To oversimplify, the main reason that Europeans have lower percentages of Neanderthal admixture than Asians is African migration to Europe in the last 20,000 years, and not natural selection against Neanderthal variants or "basal European" admixture from Southwest Europe. This is encouraging as the notion of "basal Europeans" with little or no Neanderthal admixture in Southwest Europe never made much sense to me.
Several studies have suggested that introgressed Neandertal DNA was subjected to negative selection in modern humans due to deleterious alleles that had accumulated in the Neandertals after they split from the modern human lineage. A striking observation in support of this is an apparent monotonic decline in Neandertal ancestry observed in modern humans in Europe over the past 45 thousand years. Here we show that this apparent decline is an artifact caused by gene flow between West Eurasians and Africans, which is not taken into account by statistics previously used to estimate Neandertal ancestry. When applying a more robust statistic that takes advantage of two high-coverage Neandertal genomes, we find no evidence for a change in Neandertal ancestry in Western Europe over the past 45 thousand years. We use whole-genome simulations of selection and introgression to investigate a wide range of model parameters, and find that negative selection is not expected to cause a significant long- term decline in genome-wide Neandertal ancestry. Nevertheless, these models recapitulate previously observed signals of selection against Neandertal alleles, in particular a depletion of Neandertal ancestry in conserved genomic regions that are likely to be of functional importance. Thus, we find that negative selection against Neandertal ancestry has not played as strong a role in recent human evolution as had previously been assumed.Martin Petr, Svante Pääbo, Janet Kelso, Benjamin Vernot, "The limits of long-term selection against Neandertal introgression" bioRxiv (July 4, 2018) doi: https://doi.org/10.1101/362566
UPDATE: A comment suggests that I have misinterpreted the paper somewhat and I am looking into that possibility.
To oversimplify, the main reason that Europeans have lower percentages of Neanderthal admixture than Asians is African migration to Europe in the last 20,000 years
You must have misread the paper since the paper concludes that the earlier findings of lower Neanderthal admixture percentages in modern West Eurasians than East Eurasians and early West Eurasians were due to West Eurasian gene flow to Africans in the last 20,000 years, and not due to any African gene flow to West Eurasians. They come to this conclusion because they find that modern West Eurasians actually have virtually the same amount of Neanderthal admixture percentages as East Eurasians and early West Eurasians and the previous tests found lower Neanderthal admixture percentages in modern West Eurasians than East Eurasians and early West Eurasians because their samples and methodologies were not sufficient enough to discern the effects of West Eurasian gene flow to Africans on the estimations of Neanderthal admixture percentages.

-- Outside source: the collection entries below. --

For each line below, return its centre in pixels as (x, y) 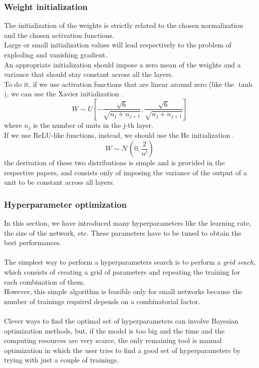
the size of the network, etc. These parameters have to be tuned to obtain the (123, 232)
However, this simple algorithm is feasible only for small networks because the (123, 291)
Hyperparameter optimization (65, 204)
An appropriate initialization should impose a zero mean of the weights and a (123, 64)
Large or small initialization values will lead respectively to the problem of (118, 45)
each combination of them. (45, 281)
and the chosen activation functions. (59, 35)
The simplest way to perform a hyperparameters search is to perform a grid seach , (130, 262)
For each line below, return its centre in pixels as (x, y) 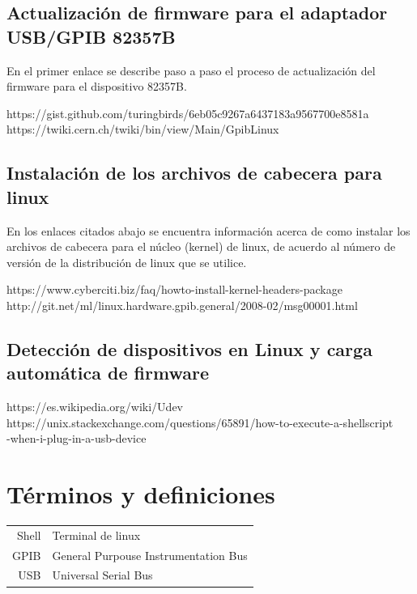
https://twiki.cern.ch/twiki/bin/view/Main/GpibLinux (143, 129)
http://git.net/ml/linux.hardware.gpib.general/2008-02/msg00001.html (182, 305)
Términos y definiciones (141, 494)
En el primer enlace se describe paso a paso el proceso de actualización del (191, 70)
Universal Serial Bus (102, 575)
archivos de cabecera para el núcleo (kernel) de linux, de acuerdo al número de (201, 246)
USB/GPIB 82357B (91, 36)
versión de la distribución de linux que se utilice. (127, 262)
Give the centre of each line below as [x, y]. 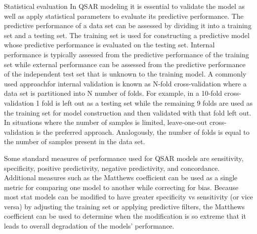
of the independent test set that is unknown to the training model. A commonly [125, 74]
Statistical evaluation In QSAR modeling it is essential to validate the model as [125, 6]
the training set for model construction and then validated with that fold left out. [128, 112]
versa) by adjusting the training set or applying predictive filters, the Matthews [125, 206]
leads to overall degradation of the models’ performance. [89, 226]
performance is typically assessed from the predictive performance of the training [127, 54]
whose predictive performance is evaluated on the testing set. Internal [109, 45]
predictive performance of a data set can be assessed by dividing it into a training [128, 25]
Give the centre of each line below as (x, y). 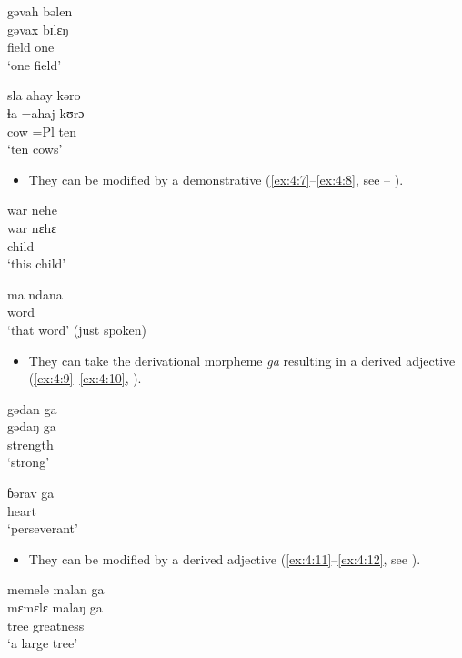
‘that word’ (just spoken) (77, 329)
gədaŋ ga (32, 426)
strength (30, 444)
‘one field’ (35, 64)
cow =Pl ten (42, 131)
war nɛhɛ (32, 227)
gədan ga (32, 408)
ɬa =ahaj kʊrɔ (46, 112)
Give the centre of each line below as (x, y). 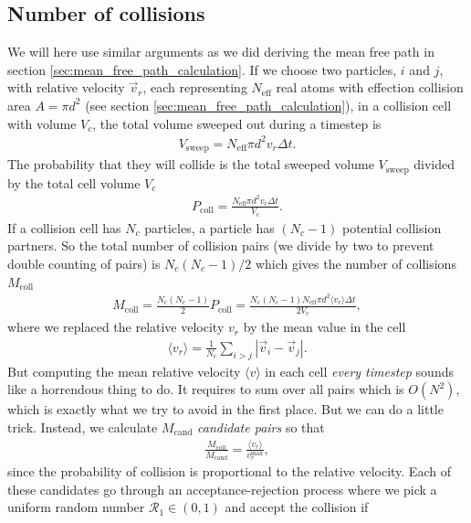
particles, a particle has (209, 227)
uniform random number (76, 507)
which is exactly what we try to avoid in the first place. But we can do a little (225, 409)
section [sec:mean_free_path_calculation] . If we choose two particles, (202, 69)
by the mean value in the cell (324, 327)
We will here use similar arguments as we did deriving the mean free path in (221, 52)
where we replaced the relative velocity (116, 327)
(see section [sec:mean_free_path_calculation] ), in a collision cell (268, 105)
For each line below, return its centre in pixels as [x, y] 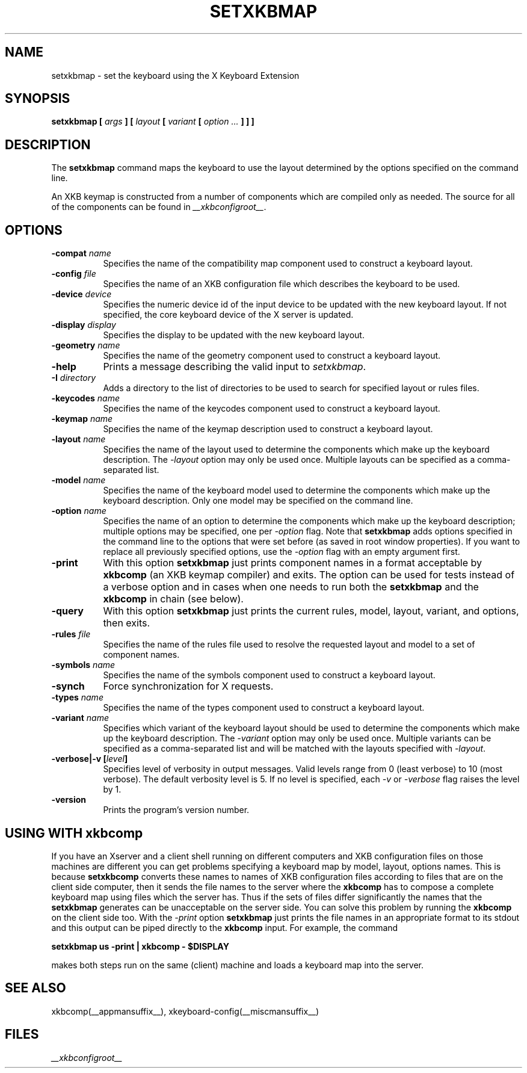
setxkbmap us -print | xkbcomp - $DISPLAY [140, 946]
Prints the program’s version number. [176, 810]
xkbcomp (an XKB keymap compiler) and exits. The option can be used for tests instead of [309, 575]
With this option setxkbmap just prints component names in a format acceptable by [292, 563]
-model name [79, 480]
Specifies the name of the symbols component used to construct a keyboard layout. [269, 675]
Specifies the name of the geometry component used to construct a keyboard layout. [272, 356]
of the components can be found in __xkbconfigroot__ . [159, 207]
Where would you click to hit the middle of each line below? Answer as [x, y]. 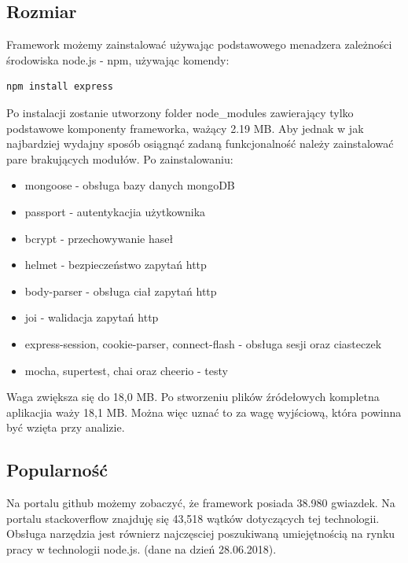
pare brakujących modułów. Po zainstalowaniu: [120, 158]
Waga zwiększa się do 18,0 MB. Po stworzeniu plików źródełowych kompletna [193, 397]
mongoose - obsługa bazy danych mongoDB [130, 185]
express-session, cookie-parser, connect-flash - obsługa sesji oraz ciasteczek [203, 343]
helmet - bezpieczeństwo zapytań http [116, 265]
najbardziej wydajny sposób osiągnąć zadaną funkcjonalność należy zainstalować [200, 144]
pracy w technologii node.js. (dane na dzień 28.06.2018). [142, 548]
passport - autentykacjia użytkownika [115, 211]
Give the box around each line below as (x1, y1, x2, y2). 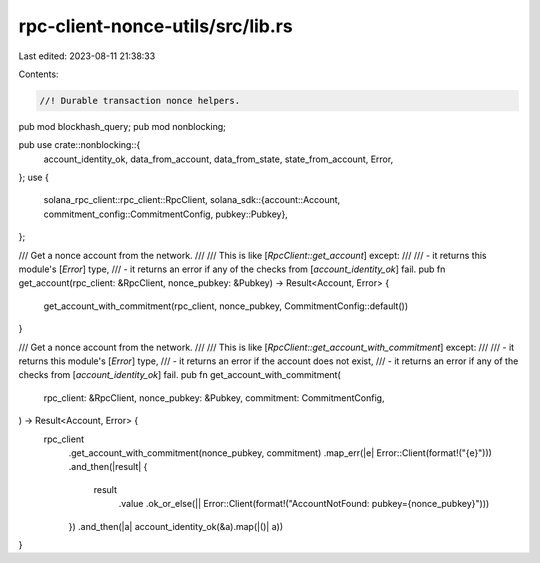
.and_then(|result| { (68, 461, 148, 473)
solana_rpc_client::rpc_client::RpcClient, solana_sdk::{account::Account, (43, 194, 341, 206)
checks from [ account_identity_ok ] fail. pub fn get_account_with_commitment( (18, 369, 342, 381)
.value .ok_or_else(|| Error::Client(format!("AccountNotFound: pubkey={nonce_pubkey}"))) (118, 498, 490, 510)
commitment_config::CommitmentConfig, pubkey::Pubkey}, (43, 208, 289, 220)
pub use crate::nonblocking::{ (18, 139, 141, 151)
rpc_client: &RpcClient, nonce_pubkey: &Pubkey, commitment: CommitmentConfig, (43, 391, 385, 404)
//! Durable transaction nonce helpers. (39, 95, 240, 106)
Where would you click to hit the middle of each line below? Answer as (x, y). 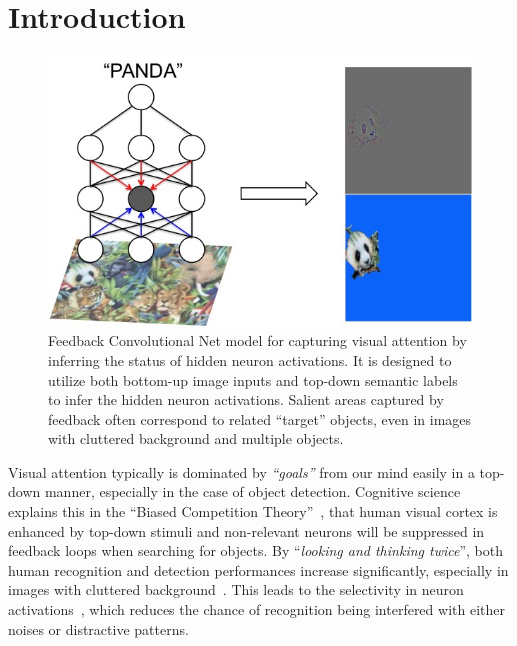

and not natural selection against Neanderthal variants or "basal European" admixture from Southwest Europe. This is encouraging as the notion of "basal Europeans" with little or no Neanderthal admixture in Southwest Europe never made much sense to me.
There is no such thing as Basal European, there is Basal Eurasian. The paper does not refute the idea of Basal Eurasian, it just finds that Basal Eurasians were virtually no different from other Eurasians in their percentages of Neanderthal ancestry. So that means early Basal Eurasians may well have lived in the territories of the Near East with Neanderthal admixture and there is no reason to locate their place of origin in North Africa or East Africa.
Thanks. I'll take another look at the paper. I may have skimmed it too quickly.